Environ Microbiol. 2022 Apr;24(4):2078-2088. doi: 10.1111/1462-2920.15960. Epub 2022 Mar 8.
9
Genomic and Physiological Characterization of Bacilli Isolated From Salt-Pans With Plant Growth Promoting Features.从盐田中分离出的具有促进植物生长特性的芽孢杆菌的基因组和生理特征
Front Microbiol. 2021 Sep 13;12:715678. doi: 10.3389/fmicb.2021.715678. eCollection 2021.
10
Plant Growth Promotion Function of sp.

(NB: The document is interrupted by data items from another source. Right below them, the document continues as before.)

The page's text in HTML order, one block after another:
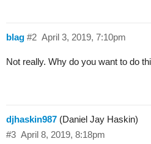
blag April 3, 2019, 7:10pm
#2
Not really. Why do you want to do
djhaskin987 (Daniel Jay Haskin)
April 8, 2019, 8:18pm
#3
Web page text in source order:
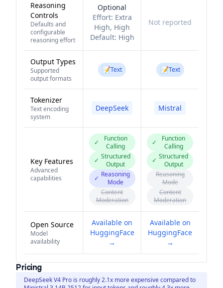
Reasoning
Controls
Defaults and
configurable
reasoning effort
Optional
Effort: Extra
High, High
Default: High
Not reported
Output Types
Supported
output formats
📝Text 📝Text
Tokenizer
Text encoding
system
DeepSeek Mistral
Key Features
Advanced
capabilities
✓
Function
Calling
✓ Structured
Output
✓ Reasoning
Mode
Content
Moderation
✓
Function
Calling
✓ Structured
Output
Reasoning
Mode
Content
Moderation
Open Source
Model
availability
Available on
HuggingFace
→
Available on
HuggingFace
→
Pricing
DeepSeek V4 Pro is roughly 2.1x more expensive compared to
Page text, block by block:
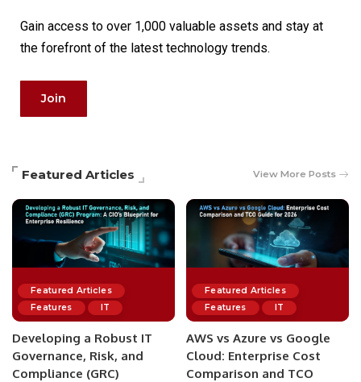
Gain access to over 1,000 valuable assets and stay at
the forefront of the latest technology trends.
Join
Featured Articles View More Posts
Featured Articles
Features
IT
Developing a Robust IT
Governance, Risk, and
Compliance (GRC)
Featured Articles
Features
IT
AWS vs Azure vs Google
Cloud: Enterprise Cost
Comparison and TCO
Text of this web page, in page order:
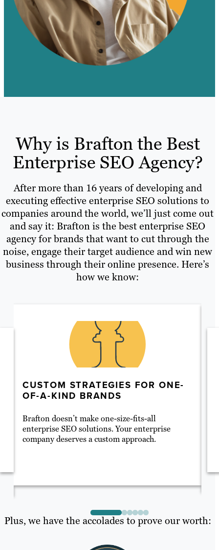
Why is Brafton the Best
Enterprise SEO Agency?
After more than 16 years of developing and
executing effective enterprise SEO solutions to
companies around the world, we’ll just come out
and say it: Brafton is the best enterprise SEO
agency for brands that want to cut through the
noise, engage their target audience and win new
business through their online presence. Here’s
how we know:
CUSTOM STRATEGIES FOR ONE-
OF-A-KIND BRANDS
Brafton doesn’t make one-size-fits-all
enterprise SEO solutions. Your enterprise
company deserves a custom approach.
Plus, we have the accolades to prove our worth:
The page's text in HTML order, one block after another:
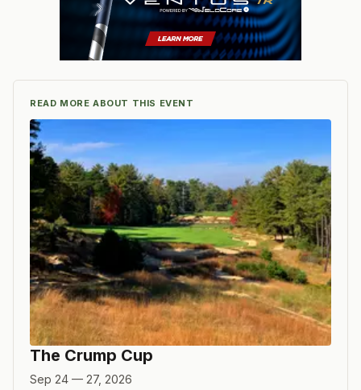
READ MORE ABOUT THIS EVENT
The Crump Cup
Sep 24 — 27, 2026
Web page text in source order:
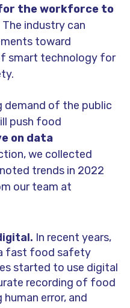
the workforce to
The industry can
toward
smart technology for
demand of the public
push food
on data
we collected
trends in 2022
our team at
In recent years,
fast food safety
started to use digital
recording of food
error, and
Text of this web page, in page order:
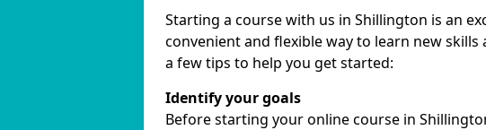
Starting a course with us in Shillington is an
convenient and flexible way to learn new
a few tips to help you get started:
Identify your goals
Before starting your online course in
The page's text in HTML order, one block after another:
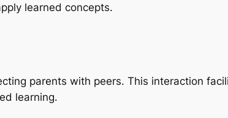
learned concepts.
parents with peers. This interaction
learning.

Strains Isolated from Salt-Pan Rhizosphere and Their Biocontrol Potential against .从盐田根际土壤中分离得到的 sp. 菌株的促生长功能及其对 的生物防治潜力。

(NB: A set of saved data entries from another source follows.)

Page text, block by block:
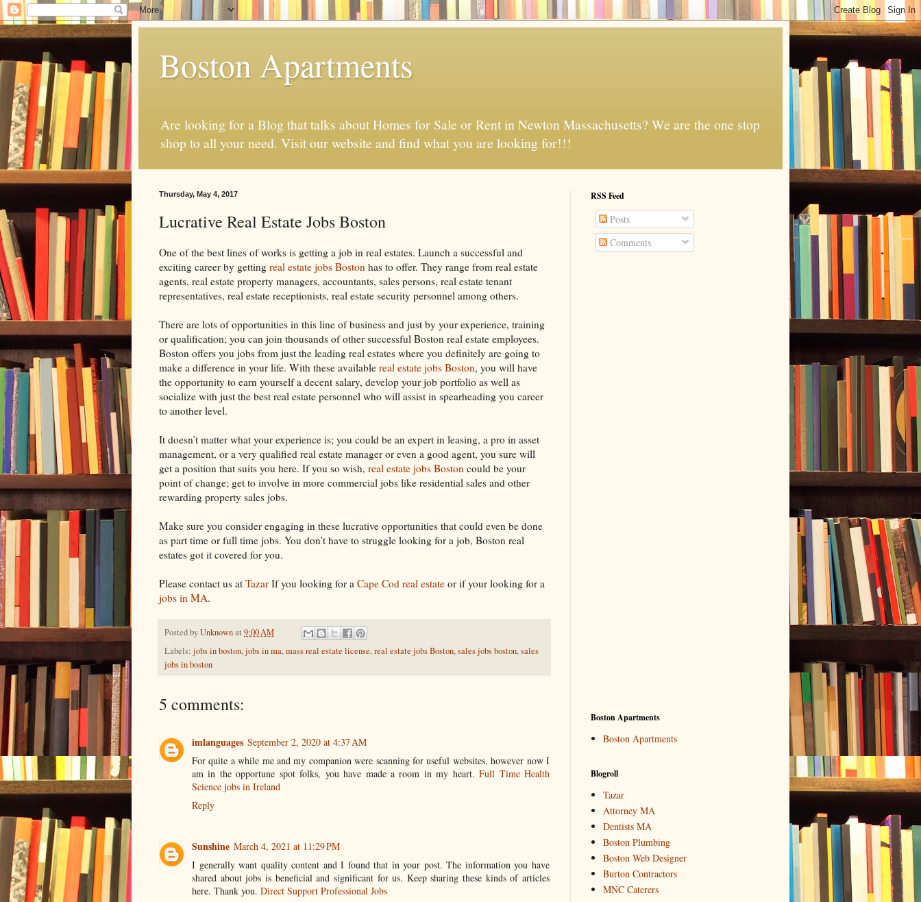
Boston Apartments
Are looking for a Blog that talks about Homes for Sale or Rent in Newton Massachusetts? We are the one stop
shop to all your need. Visit our website and find what you are looking for!!!
Thursday, May 4, 2017
Lucrative Real Estate Jobs Boston
One of the best lines of works is getting a job in real estates. Launch a successful and
exciting career by getting real estate jobs Boston has to offer. They range from real estate
agents, real estate property managers, accountants, sales persons, real estate tenant
representatives, real estate receptionists, real estate security personnel among others.
There are lots of opportunities in this line of business and just by your experience, training
or qualification; you can join thousands of other successful Boston real estate employees.
Boston offers you jobs from just the leading real estates where you definitely are going to
make a difference in your life. With these available real estate jobs Boston, you will have
the opportunity to earn yourself a decent salary, develop your job portfolio as well as
socialize with just the best real estate personnel who will assist in spearheading you career
to another level.
It doesn’t matter what your experience is; you could be an expert in leasing, a pro in asset
management, or a very qualified real estate manager or even a good agent, you sure will
get a position that suits you here. If you so wish, real estate jobs Boston could be your
point of change; get to involve in more commercial jobs like residential sales and other
rewarding property sales jobs.
Make sure you consider engaging in these lucrative opportunities that could even be done
as part time or full time jobs. You don’t have to struggle looking for a job, Boston real
estates got it covered for you.
Please contact us at Tazar If you looking for a Cape Cod real estate or if your looking for a
jobs in MA.
Posted byUnknownat 9:00 AM
Labels: jobs in boston,jobs in ma,mass real estate license,real estate jobs Boston,sales jobs boston,sales
jobs in boston
5 comments:
imlanguages September 2, 2020 at 4:37 AM
For quite a while me and my companion were scanning for useful websites, however now I
am in the opportune spot folks, you have made a room in my heart.Full Time Health
Science jobs in Ireland
Reply
Sunshine March 4, 2021 at 11:29 PM
I generally want quality content and I found that in your post. The information you have
shared about jobs is beneficial and significant for us. Keep sharing these kinds of articles
here. Thank you. Direct Support Professional Jobs
RSS Feed
Posts
Comments
Boston Apartments
Boston Apartments
Blogroll
Tazar
Attorney MA
Dentists MA
Boston Plumbing
Boston Web Designer
Burton Contractors
MNC Caterers
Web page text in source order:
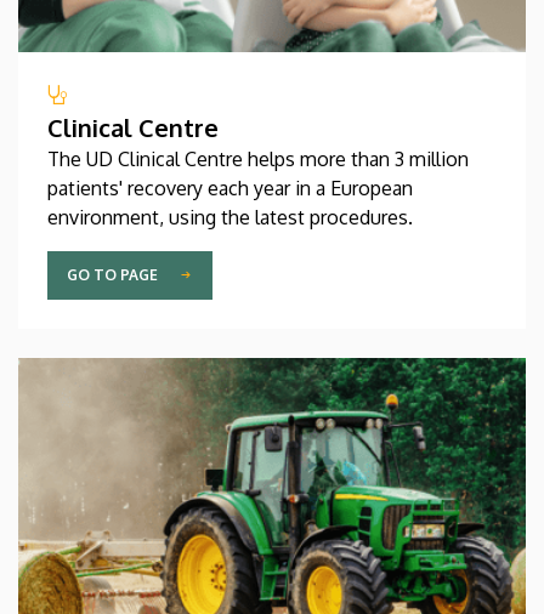
Clinical Centre
The UD Clinical Centre helps more than 3 million
patients' recovery each year in a European
environment, using the latest procedures.
GO TO PAGE

Int J Mol Sci. 2021 Mar 24;22(7):3324. doi: 10.3390/ijms22073324.
枯草芽孢杆菌会根据生长温度来构建结构和功能不同的孢子。
Environ Microbiol. 2020 Jan;22(1):170-182. doi: 10.1111/1462-2920.14835. Epub 2019 Nov 24.
4
Spore Adsorption as a Nonrecombinant Display System for Enzymes and Antigens.作为酶和抗原的非重组展示系统的孢子吸附
J Vis Exp. 2019 Mar 19(145). doi: 10.3791/59102.
5
Display of the peroxiredoxin Bcp1 of Sulfolobus solfataricus on probiotic spores of Bacillus megaterium.展示嗜热硫还原球菌过氧化物酶 Bcp1 于巨大芽孢杆菌益生菌孢子上。
N Biotechnol. 2018 Nov 25;46:38-44. doi: 10.1016/j.nbt.2018.06.004. Epub 2018 Jun 27.
6
Conversion of xylan by recyclable spores of Bacillus subtilis displaying thermophilic enzymes.热稳定酶展示枯草芽孢杆菌可回收孢子对木聚糖的转化。

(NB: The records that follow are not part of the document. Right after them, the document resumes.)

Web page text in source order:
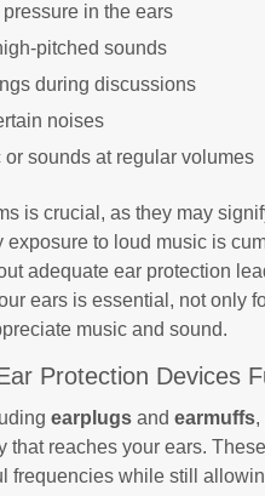
in the ears
pitched sounds
during discussions
noises
sounds at regular volumes
is crucial, as they may
to loud music is
adequate ear protection
ears is essential, not only
music and sound.
Protection Devices
earplugs and earmuffs,
that reaches your ears.
frequencies while still
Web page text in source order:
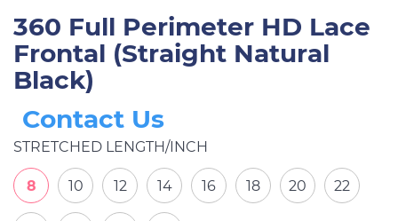
360 Full Perimeter HD Lace
Frontal (Straight Natural
Black)
Contact Us
STRETCHED LENGTH/INCH
8 10 12 14 16 18 20 22
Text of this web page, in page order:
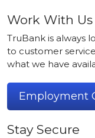
Work With Us
TruBank is always
to customer
what we have
Employment
Stay Secure
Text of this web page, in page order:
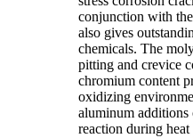
conjunction with
also gives
chemicals. The
pitting and crevice
chromium content
oxidizing
aluminum additions
reaction during heat
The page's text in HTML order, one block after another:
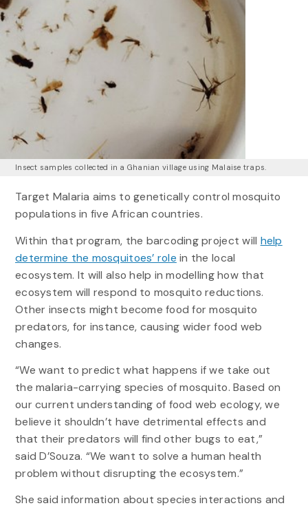
Insect samples collected in a Ghanian village using Malaise traps.
Target Malaria aims to genetically control mosquito
populations in five African countries.
Within that program, the barcoding project will help
determine the mosquitoes’ role in the local
ecosystem. It will also help in modelling how that
ecosystem will respond to mosquito reductions.
Other insects might become food for mosquito
predators, for instance, causing wider food web
changes.
“We want to predict what happens if we take out
the malaria-carrying species of mosquito. Based on
our current understanding of food web ecology, we
believe it shouldn’t have detrimental effects and
that their predators will find other bugs to eat,”
said D’Souza. “We want to solve a human health
problem without disrupting the ecosystem.”
She said information about species interactions and

Microb Cell Fact. 2017 Nov 28;16(1):218. doi: 10.1186/s12934-017-0833-3.
7
Beneficial effects of carotenoid-producing cells of Bacillus indicus HU16 in a rat model of diet-induced metabolic syndrome.红平红球菌 HU16 产类胡萝卜素细胞对饮食诱导代谢综合征大鼠模型的有益作用。
Benef Microbes. 2017 Oct 13;8(5):823-831. doi: 10.3920/BM2017.0025. Epub 2017 Oct 3.
8
The Exosporium of QM B1551 Is Permeable to the Red Fluorescence Protein of the Coral sp.QM B1551的芽孢外壁对珊瑚红荧光蛋白具有通透性。
Front Microbiol. 2016 Nov 4;7:1752. doi: 10.3389/fmicb.2016.01752. eCollection 2016.
9
Localization of a red fluorescence protein adsorbed on wild type and mutant spores of Bacillus subtilis.红色荧光蛋白在枯草芽孢杆菌野生型和突变型孢子上的吸附定位
Microb Cell Fact. 2016 Sep 8;15(1):153. doi: 10.1186/s12934-016-0551-2.
10
The Spore Coat.孢子囊壁。
Microbiol Spectr. 2016 Apr;4(2). doi: 10.1128/microbiolspec.TBS-0023-2016.